32 A light to lighten the Gentiles, and the glory of thy people Israel.

And Joseph and his mother marvelled at those things which were spoken of him. 34 And Simeon blessed them, and said unto Mary his mother, Behold, this child is set for the fall and rising again of many in Israel; and for a sign which shall be spoken against; 35 (Yea, a sword shall pierce through thy own soul also,) that the thoughts of many hearts may be revealed.

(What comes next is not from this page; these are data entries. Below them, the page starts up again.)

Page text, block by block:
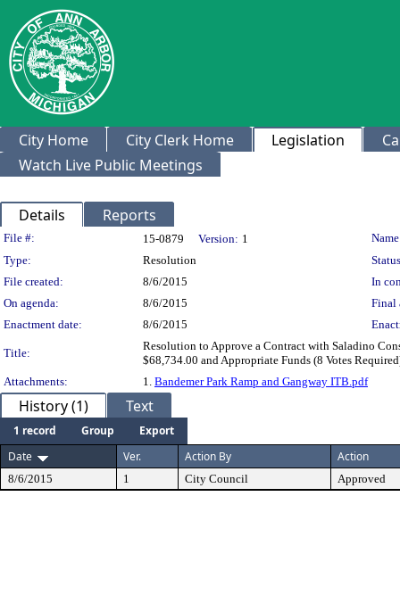
City Home City Clerk Home Legislation
Watch Live Public Meetings
Details Reports
Legislation Details
File #: 15-0879 Version: 1
Type:
Resolution
File created:
8/6/2015
In
On agenda:
8/6/2015
Final
Enactment date:
8/6/2015
Title:
Resolution to Approve a Contract with Saladino
$68,734.00 and Appropriate Funds (8 Votes
Attachments:
1. Bandemer Park Ramp and Gangway ITB.pdf
History (1) Text
1 record Group
Export
Date
Ver. Action By Action
8/6/2015 1 City Council Approved
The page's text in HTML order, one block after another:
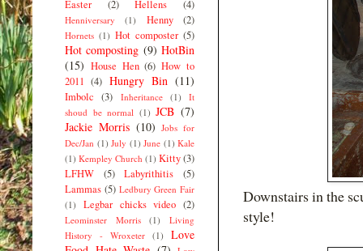
Downstairs in the
style!
Easter
(2) Hellens (4)
Henniversary (1) Henny (2)
Hornets (1) Hot composter (5)
Hot composting (9) HotBin
(15) House Hen (6) How to
2011 (4) Hungry Bin (11)
Imbolc (3) Inheritance (1)
It
shoud be normal (1) JCB (7)
Jackie Morris (10) Jobs for
Dec/Jan (1) July (1) June (1) Kale
(1) Kempley Church (1) Kitty(3)
LFHW
(5) Labyrithitis
(5)
Lammas (5) Ledbury Green Fair
(1)
Legbar chicks video (2)
Leominster Morris (1)
Living
History - Wroxeter (1)
Love
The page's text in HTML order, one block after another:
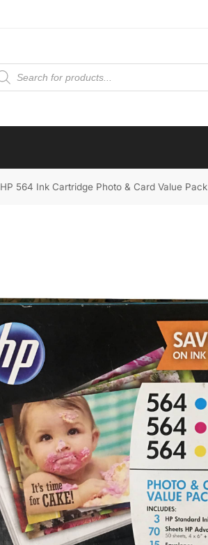
HP 564 Ink Cartridge Photo & Card Value Pack
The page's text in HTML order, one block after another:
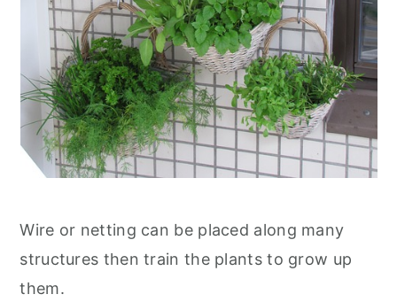
Wire or netting can be placed along many
structures then train the plants to grow up
them.
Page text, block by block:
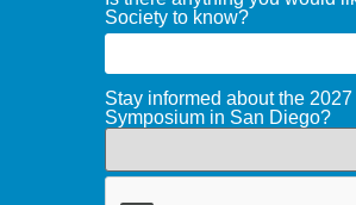
Society to know?
Stay informed about the
Symposium in San Diego?
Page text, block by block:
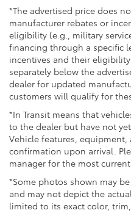
*The advertised price does
manufacturer rebates or
eligibility (e.g., military
financing through a specific
incentives and their
separately below the
dealer for updated
customers will qualify for
*In Transit means that
to the dealer but have not
Vehicle features,
confirmation upon arrival.
manager for the most
*Some photos shown may
and may not depict the
limited to its exact color,
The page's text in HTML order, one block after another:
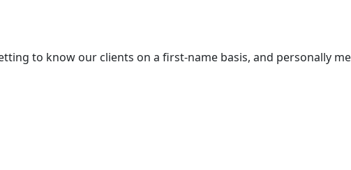
to know our clients on a first-name basis, and personally
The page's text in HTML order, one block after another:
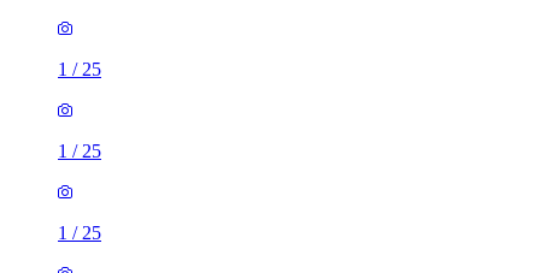
1 / 25
1 / 25
1 / 25
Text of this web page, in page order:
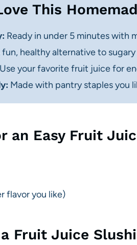
This
Ready in under 5 minutes with
fun, healthy alternative to sugary
Use your favorite fruit juice for
Made with pantry staples you
an Easy Fruit
flavor you like)
Fruit Juice
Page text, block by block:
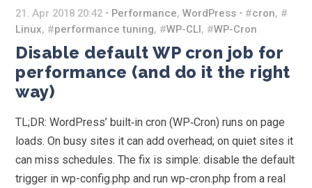
21. Apr 2018 20:42 • Performance,WordPress • #cron, #
Linux, #performance tuning, #WP-CLI, #WP-Cron
Disable default WP cron job for
performance (and do it the right
way)
TL;DR: WordPress’ built‑in cron (WP‑Cron) runs on page
loads. On busy sites it can add overhead; on quiet sites it
can miss schedules. The fix is simple: disable the default
trigger in wp-config.php and run wp-cron.php from a real
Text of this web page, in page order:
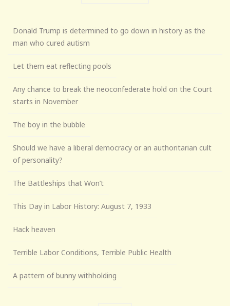
Donald Trump is determined to go down in history as the
man who cured autism
Let them eat reflecting pools
Any chance to break the neoconfederate hold on the Court
starts in November
The boy in the bubble
Should we have a liberal democracy or an authoritarian cult
of personality?
The Battleships that Won’t
This Day in Labor History: August 7, 1933
Hack heaven
Terrible Labor Conditions, Terrible Public Health
A pattern of bunny withholding
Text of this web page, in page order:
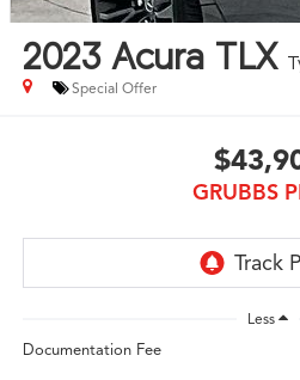
2023 Acura TLX
Special Offer
GRUBBS
Less
Documentation Fee
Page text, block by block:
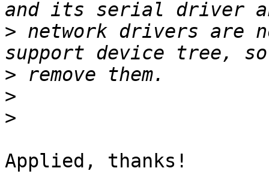
> network drivers are
>
>
>
Applied, thanks!
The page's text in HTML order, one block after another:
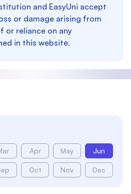
and EasyUni accept
or damage arising from
or reliance on any
in this website.
Apr May Jun
Oct Nov Dec
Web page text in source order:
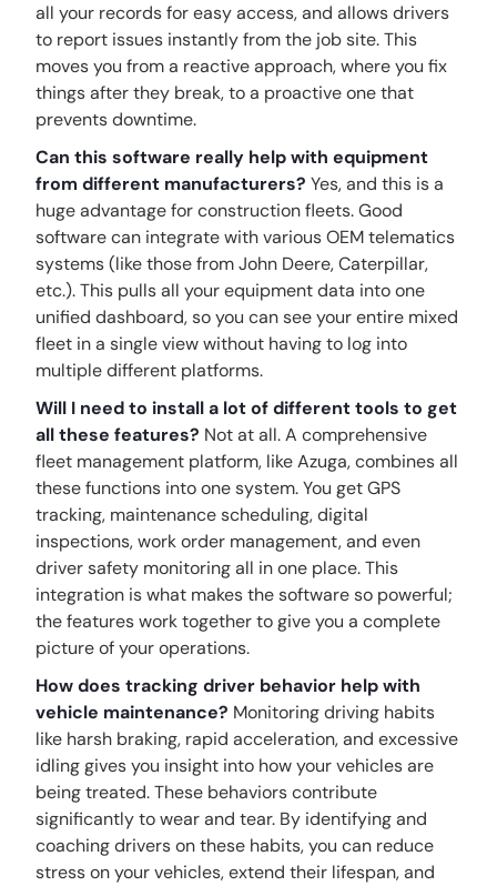
all your records for easy access, and allows drivers
to report issues instantly from the job site. This
moves you from a reactive approach, where you fix
things after they break, to a proactive one that
prevents downtime.
Can this software really help with equipment
from different manufacturers? Yes, and this is a
huge advantage for construction fleets. Good
software can integrate with various OEM telematics
systems (like those from John Deere, Caterpillar,
etc.). This pulls all your equipment data into one
unified dashboard, so you can see your entire mixed
fleet in a single view without having to log into
multiple different platforms.
Will I need to install a lot of different tools to get
all these features? Not at all. A comprehensive
fleet management platform, like Azuga, combines all
these functions into one system. You get GPS
tracking, maintenance scheduling, digital
inspections, work order management, and even
driver safety monitoring all in one place. This
integration is what makes the software so powerful;
the features work together to give you a complete
picture of your operations.
How does tracking driver behavior help with
vehicle maintenance? Monitoring driving habits
like harsh braking, rapid acceleration, and excessive
idling gives you insight into how your vehicles are
being treated. These behaviors contribute
significantly to wear and tear. By identifying and
coaching drivers on these habits, you can reduce
stress on your vehicles, extend their lifespan, and
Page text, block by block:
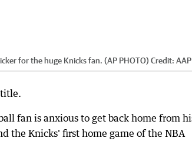
for the huge Knicks fan. (AP PHOTO) Credit: AAP
title.
fan is anxious to get back home from
the Knicks' first home game of the NBA
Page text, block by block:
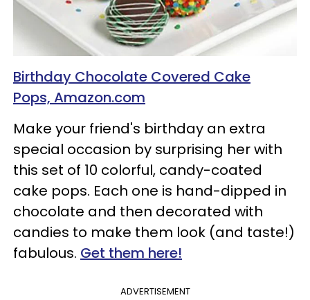
Birthday Chocolate Covered Cake
Pops, Amazon.com
Make your friend's birthday an extra
special occasion by surprising her with
this set of 10 colorful, candy-coated
cake pops. Each one is hand-dipped in
chocolate and then decorated with
candies to make them look (and taste!)
fabulous. Get them here!
ADVERTISEMENT
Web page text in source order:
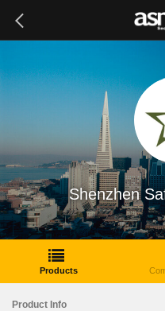
Shenzhen
Products
Product Info
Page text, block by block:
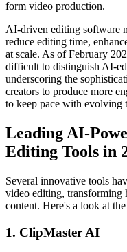
form video production.
AI-driven editing software
reduce editing time,
at scale. As of February
difficult to distinguish AI-
underscoring the
creators to produce more
to keep pace with evolving
Leading AI-
Editing Tools in
Several innovative tools
video editing, transforming
content. Here's a look at
1. ClipMaster AI

36 And there was one Anna, a prophetess, the daughter of Phanuel, of the tribe of Aser: she was of a great age, and had lived with an husband seven years from her virginity; 37 And she was a widow of about fourscore and four years, which departed not from the temple, but served God with fastings and prayers night and day. 38 And she coming in that instant gave thanks likewise unto the Lord, and spake of him to all them that looked for redemption in Jerusalem.
For the second time the Holy Spirit is the in spiritus, the inspiration, for song; and again, the Holy Ghost inspires a man.  Simeon bookends Zacharias, offering a doxology to God and another prophecy about the child, as well as a second prophecy to the mother, this time (and for the first time in Luke's narrative) with a dark warning, also to Mary.  Joseph wonders, as his wife does, but Mary gets all the messages.  This is not a slight against Joseph but more of Isaiah's streams in the desert, of low places raised up and high places brought low.  The image of streams in the desert is life where apparently all is lifeless (Elizabeth's pregnancy); the handmaiden of the Lord is blessed among women, and women are just as important as men (Anna seems almost the afterthought here, but she is a prophetess and given a lineage, just like Zacharias as the beginning (Simeon is simply "just and devout")).  And it is Anna who, like the shepherds, spreads the evangel, the good news of the child.  God uses the most marginalized to spread the message of the angels, just as God chose the most marginalized to be the Holy Family.  Luke's nativity ends with the years of Jesus' childhood passed over, years left to others to fill in with infancy gospels about what Jesus did before Luke's story takes up again.

Luke's gospel emphasizes the poverty, the fringe of society, the powerlessness of the Holy Family.  That's in Matthew's story, too, but we overlook the danger that forces them to flee to Egypt, stay several years there, and then return not to Bethlehem, but to Nazareth so they can remain incognito.  But Luke's story doesn't draw the attention of Herod or any rulers; who listens to shepherds, then or now?  These two nativity stories are diptychs, each telling the same story in only slightly different ways.  Matthew emphasizes the light to the nations and the threat to world power; Luke emphasizes the poverty and the redemption that comes from the fringes toward the center.  Both stories ultimately affirm the same theme:  glory to God in the highest and on earth peace, good will toward men.  Not that we have that yet; but we have the faith (trust) that it will come.

1 comment:

  1. I've copied it, put it in my text editor, blown it up to 24 font (if I hadn't gone dark theme it would have been 32) and will read it slowly and carefully over the next several days. I skimmed and think that one of the recurring things in the Scriptures is that often when God fulfills longing and expectation things don't come out as things are prophesied but in some way more consistent with the goodness of God than was anticipated. I get the feeling that the disappointment we feel when things don't come out the way we think they should, even when it wouldn't agree with our understanding of good and evil, some unanticipated and often, at first, misunderstood good is possible.

    And the text is always deeper than I can see until I have help from people who have lived with it longer than I have. Thank you.